Reading placement scores for a particular college are normally distributed with a mean of 72 and a standard deviation of 7.
a) draw a sketch of the reading placement scores for students at this college. be sure to mark the mean and also to mark one and two standard deviations from each side of the mean.
b) 95% of students at this college have a reading placement score between ______ and ______
c) Sammy's reading placement score is 82. What is his z-score?
d) Find the proportion of students at this college who have a reading placement score of at least 82.
e) Elisa's z-score is -1.5. What is her reading placement score?
f) How high does one's reading placement score have to be so that a student is in the 85th percentile?
a. http://en.wikipedia.org/wiki/Standard_deviation
b. 95% = mean ± 1.96 SD
c. Z = (score-mean)/SD
d. Find table in the back of your statistics text labeled something like "areas under normal distribution" to find the proportion from the Z score, using equation above.
e.
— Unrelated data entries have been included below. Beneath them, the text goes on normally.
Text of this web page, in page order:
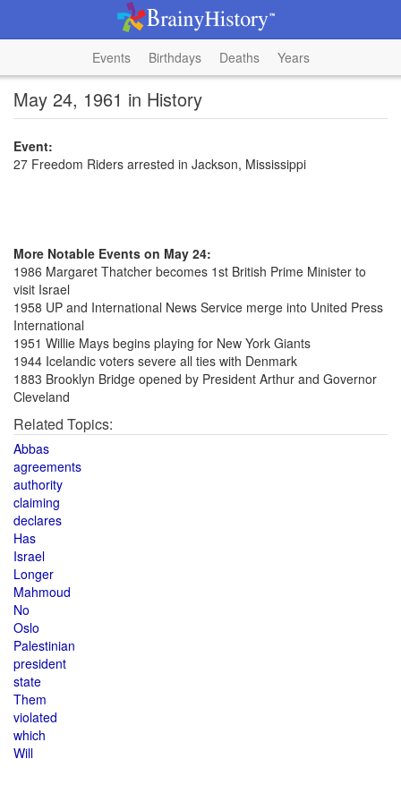
Events Birthdays Deaths Years
May 24, 1961 in History
Event:
27 Freedom Riders arrested in Jackson, Mississippi
More Notable Events on May 24:
1986 Margaret Thatcher becomes 1st British Prime Minister to
visit Israel
1958 UP and International News Service merge into United Press
International
1951 Willie Mays begins playing for New York Giants
1944 Icelandic voters severe all ties with Denmark
1883 Brooklyn Bridge opened by President Arthur and Governor
Cleveland
Related Topics:
Abbas
agreements
authority
claiming
declares
Has
Israel
Longer
Mahmoud
No
Oslo
Palestinian
president
state
Them
violated
which
Will
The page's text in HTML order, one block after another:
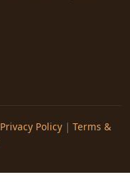
Privacy Policy| Terms &
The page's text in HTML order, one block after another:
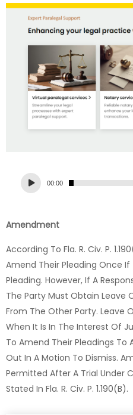
Audio
Player
00:00
Amendment
According To Fla. R. Civ. P.
Amend Their Pleading Once If
Pleading. However, If A
The Party Must Obtain Leave
From The Other Party. Leave
When It Is In The Interest Of
To Amend Their Pleadings To
Out In A Motion To Dismiss.
Permitted After A Trial Under
Stated In Fla. R. Civ. P. 1.190(b).
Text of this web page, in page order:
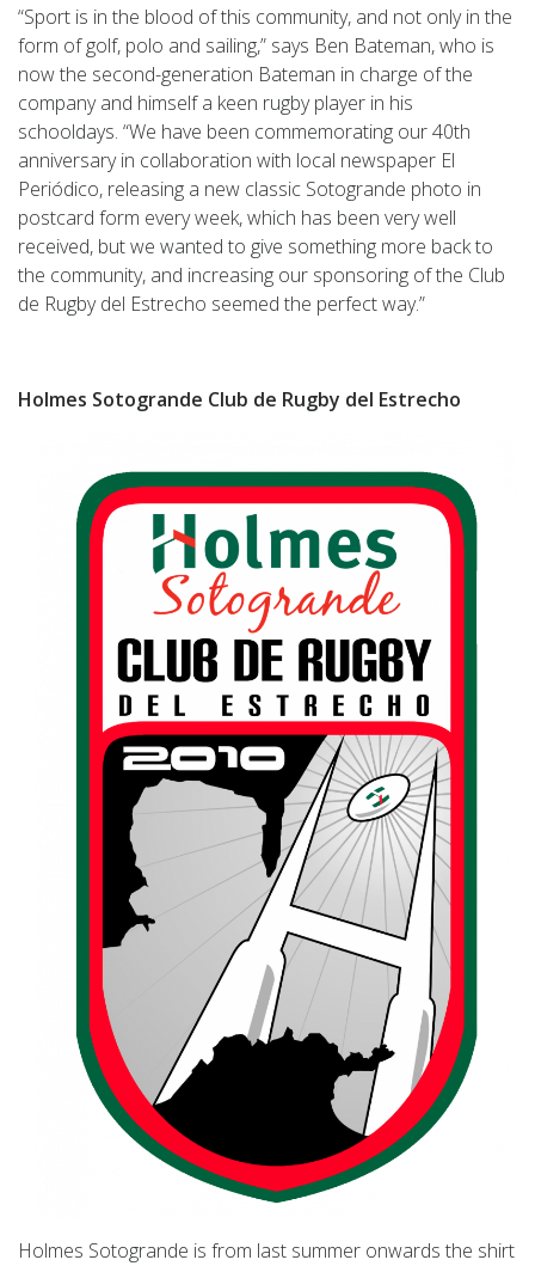
“Sport is in the blood of this community, and not only in the
form of golf, polo and sailing,” says Ben Bateman, who is
now the second-generation Bateman in charge of the
company and himself a keen rugby player in his
schooldays. “We have been commemorating our 40th
anniversary in collaboration with local newspaper El
Periódico, releasing a new classic Sotogrande photo in
postcard form every week, which has been very well
received, but we wanted to give something more back to
the community, and increasing our sponsoring of the Club
de Rugby del Estrecho seemed the perfect way.”
Holmes Sotogrande Club de Rugby del Estrecho
Holmes Sotogrande is from last summer onwards the shirt
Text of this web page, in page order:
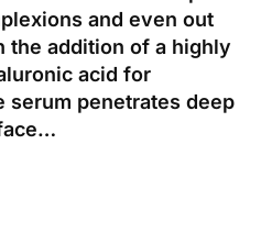
and even out
the addition of a highly
acid for
serum penetrates deep
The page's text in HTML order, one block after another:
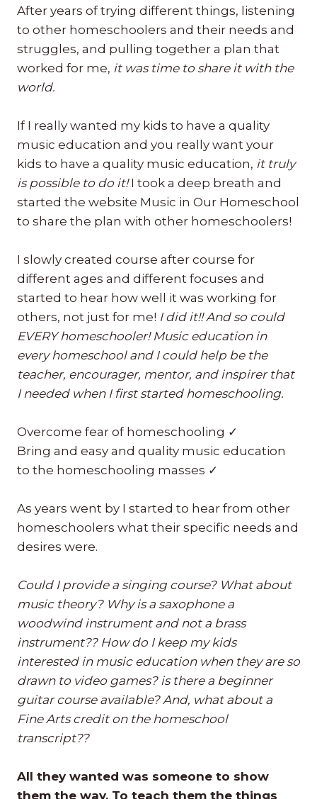
After years of trying different things, listening
to other homeschoolers and their needs and
struggles, and pulling together a plan that
worked for me, it was time to share it with the
world.
If I really wanted my kids to have a quality
music education and you really want your
kids to have a quality music education, it truly
is possible to do it!I took a deep breath and
started the website Music in Our Homeschool
to share the plan with other homeschoolers!
I slowly created course after course for
different ages and different focuses and
started to hear how well it was working for
others, not just for me! I did it!! And so could
EVERY homeschooler! Music education in
every homeschool and I could help be the
teacher, encourager, mentor, and inspirer that
I needed when I first started homeschooling.
Overcome fear of homeschooling ✓
Bring and easy and quality music education
to the homeschooling masses ✓
As years went by I started to hear from other
homeschoolers what their specific needs and
desires were.
Could I provide a singing course? What about
music theory? Why is a saxophone a
woodwind instrument and not a brass
instrument?? How do I keep my kids
interested in music education when they are so
drawn to video games? is there a beginner
guitar course available? And, what about a
Fine Arts credit on the homeschool
transcript??
All they wanted was someone to show
them the way. To teach them the things
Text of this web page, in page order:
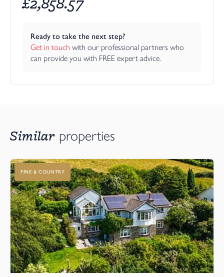
Ready to take the next step?
Get in touch with our professional partners who
can provide you with FREE expert advice.
Similar properties
FINE & COUNTRY

Use same equation.
f. Use same table to find Z score and calculate.
a) To sketch the reading placement scores for students at this college, we need to draw a normal distribution curve.
First, draw a horizontal axis labeled "Reading Placement Scores" with tick marks representing the scores. Then, draw a symmetric bell-shaped curve above the axis. The curve should be centered at the mean, which is 72 in this case. Mark the mean with a vertical line passing through it.
To mark one standard deviation, which is 7 in this case, draw two vertical lines passing through points that are 7 units away from the mean on each side. These lines indicate the boundary for one standard deviation from the mean.
To mark two standard deviations, which is 14 (twice the standard deviation) in this case, draw two more vertical lines passing through points that are 14 units away from the mean on each side. These lines indicate the boundary for two standard deviations from the mean.
b) To find the reading placement scores between which 95% of students fall, we use the concept of z-scores and the empirical rule. We know the mean (72) and standard deviation (7) of the distribution.
The empirical rule states that approximately 68% of the data falls within one standard deviation of the mean, approximately 95% of the data falls within two standard deviations, and approximately 99.7% of the data falls within three standard deviations.
Since we want to find the range that includes 95% of the scores, we take two standard deviations above and below the mean.
The lower boundary:
Mean - (2 * standard deviation) = 72 - (2 * 7) = 58
The upper boundary:
Mean + (2 * standard deviation) = 72 + (2 * 7) = 86
Therefore, 95% of students have reading placement scores between 58 and 86.
c) To find Sammy's z-score for his reading placement score of 82, we can use the formula:
z = (x - mean) / standard deviation,
where x is the reading placement score, mean is the mean of the distribution (72), and the standard deviation is given (7).
Calculating:
z = (82 - 72) / 7 = 1.43
So, Sammy's z-score is 1.43.
d) To find the proportion of students at this college who have a reading placement score of at least 82, we need to find the area under the normal distribution curve to the right of 82.
We can use a standard normal distribution table or a statistical software to find this area. The z-score we just calculated for Sammy is 1.43, which represents the standardized score for 82 in a standard normal distribution.
Using a standard normal distribution table or software, we find that the proportion to the right of 1.43 is approximately 0.9236.
Therefore, approximately 0.9236 (or 92.36%) of students at this college have a reading placement score of at least 82.
e) To find Elisa's reading placement score given her z-score of -1.5, we use the formula:
x = (z * standard deviation) + mean,
where z is the z-score (in this case, -1.5), standard deviation is given (7), and mean is the mean of the distribution (72).
Calculating:
x = (-1.5 * 7) + 72 = 61.5
So, Elisa's reading placement score is 61.5.
f) To determine the reading placement score required to be in the 85th percentile, we need to find the z-score that corresponds to the 85th percentile and then use it to find the reading placement score.
The 85th percentile means that 85% of the data falls below that score. This implies that 15% of the data falls above it.
Using a standard normal distribution table or software, we find the z-score that corresponds to the 85th percentile as approximately 1.04.
To find the reading placement score:
x = (z * standard deviation) + mean,
Calculating:
x = (1.04 * 7) + 72 = 79.28
Therefore, a student's reading placement score needs to be approximately 79.28 to be in the 85th percentile.